-- Opening Marker --
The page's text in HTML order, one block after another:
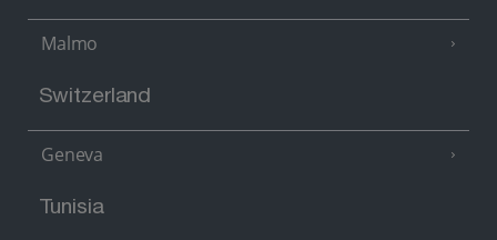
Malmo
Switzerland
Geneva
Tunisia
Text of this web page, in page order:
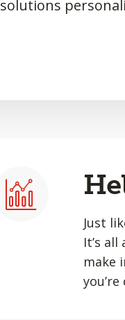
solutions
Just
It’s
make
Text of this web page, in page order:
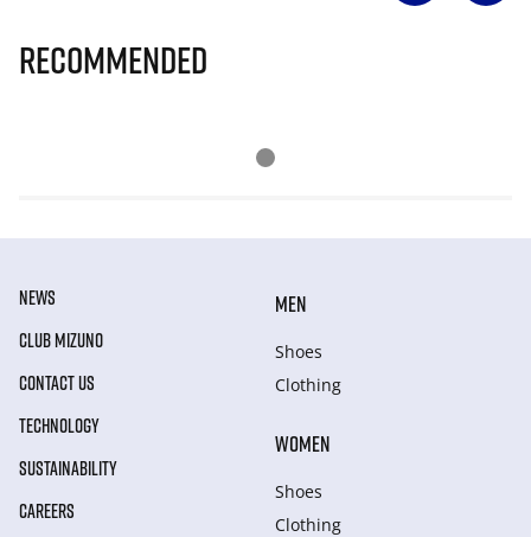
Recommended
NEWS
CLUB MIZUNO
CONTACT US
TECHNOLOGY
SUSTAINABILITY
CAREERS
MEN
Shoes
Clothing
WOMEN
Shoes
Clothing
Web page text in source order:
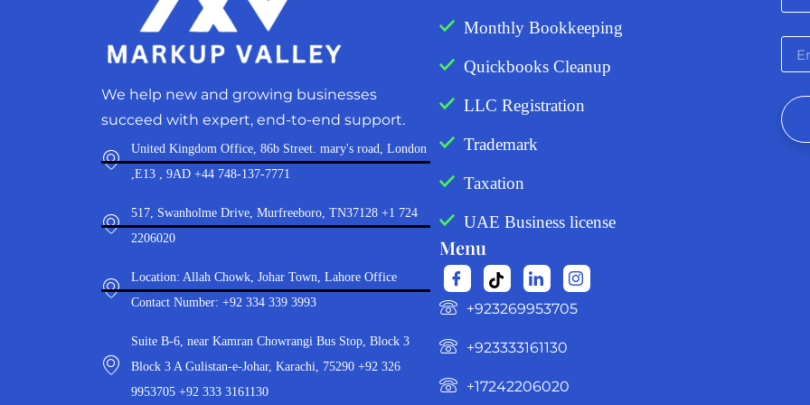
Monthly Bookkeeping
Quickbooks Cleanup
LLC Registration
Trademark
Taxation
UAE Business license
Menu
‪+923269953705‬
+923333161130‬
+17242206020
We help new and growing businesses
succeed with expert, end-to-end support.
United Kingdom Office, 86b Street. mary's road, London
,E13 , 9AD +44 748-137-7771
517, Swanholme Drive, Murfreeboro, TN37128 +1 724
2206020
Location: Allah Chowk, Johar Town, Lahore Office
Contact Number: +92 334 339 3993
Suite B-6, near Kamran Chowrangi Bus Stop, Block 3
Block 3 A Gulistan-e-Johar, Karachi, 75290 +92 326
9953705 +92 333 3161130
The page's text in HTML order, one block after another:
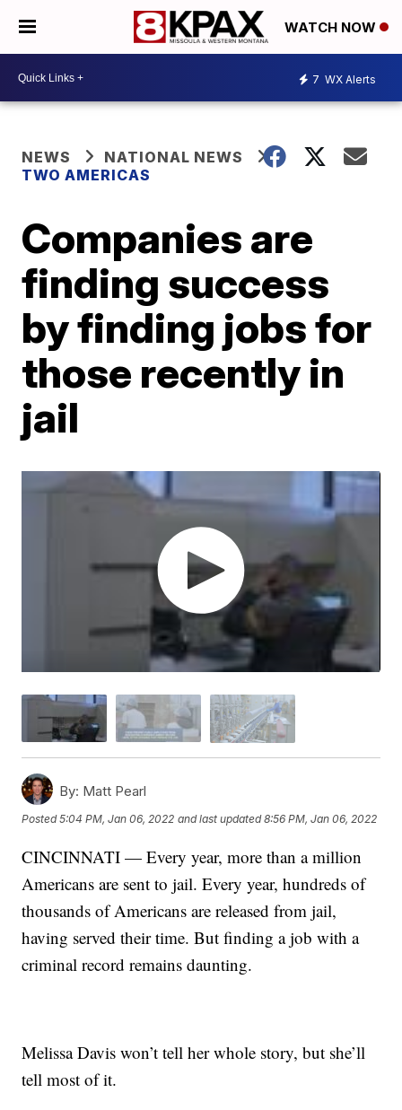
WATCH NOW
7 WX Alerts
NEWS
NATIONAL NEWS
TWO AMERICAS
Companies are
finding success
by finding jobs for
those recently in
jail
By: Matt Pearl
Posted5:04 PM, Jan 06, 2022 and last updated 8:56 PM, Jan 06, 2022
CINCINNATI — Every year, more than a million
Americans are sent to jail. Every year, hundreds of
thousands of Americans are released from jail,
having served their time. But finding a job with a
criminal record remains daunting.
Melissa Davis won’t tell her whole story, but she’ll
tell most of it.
-- Closing Marker --
WHAT YOU WILL DO: What is needed is a word-for-word copy of the data, minus its pictures.

FINISHED TASK:
The page's text in HTML order, one block after another:
Malmo
Switzerland
Geneva
Tunisia
Text of this web page, in page order:
solutions
Just
It’s
make
Text of this web page, in page order:
Recommended
NEWS
CLUB MIZUNO
CONTACT US
TECHNOLOGY
SUSTAINABILITY
CAREERS
MEN
Shoes
Clothing
WOMEN
Shoes
Clothing
Web page text in source order:
Monthly Bookkeeping
Quickbooks Cleanup
LLC Registration
Trademark
Taxation
UAE Business license
Menu
‪+923269953705‬
+923333161130‬
+17242206020
We help new and growing businesses
succeed with expert, end-to-end support.
United Kingdom Office, 86b Street. mary's road, London
,E13 , 9AD +44 748-137-7771
517, Swanholme Drive, Murfreeboro, TN37128 +1 724
2206020
Location: Allah Chowk, Johar Town, Lahore Office
Contact Number: +92 334 339 3993
Suite B-6, near Kamran Chowrangi Bus Stop, Block 3
Block 3 A Gulistan-e-Johar, Karachi, 75290 +92 326
9953705 +92 333 3161130
The page's text in HTML order, one block after another:
WATCH NOW
7 WX Alerts
NEWS
NATIONAL NEWS
TWO AMERICAS
Companies are
finding success
by finding jobs for
those recently in
jail
By: Matt Pearl
Posted5:04 PM, Jan 06, 2022 and last updated 8:56 PM, Jan 06, 2022
CINCINNATI — Every year, more than a million
Americans are sent to jail. Every year, hundreds of
thousands of Americans are released from jail,
having served their time. But finding a job with a
criminal record remains daunting.
Melissa Davis won’t tell her whole story, but she’ll
tell most of it.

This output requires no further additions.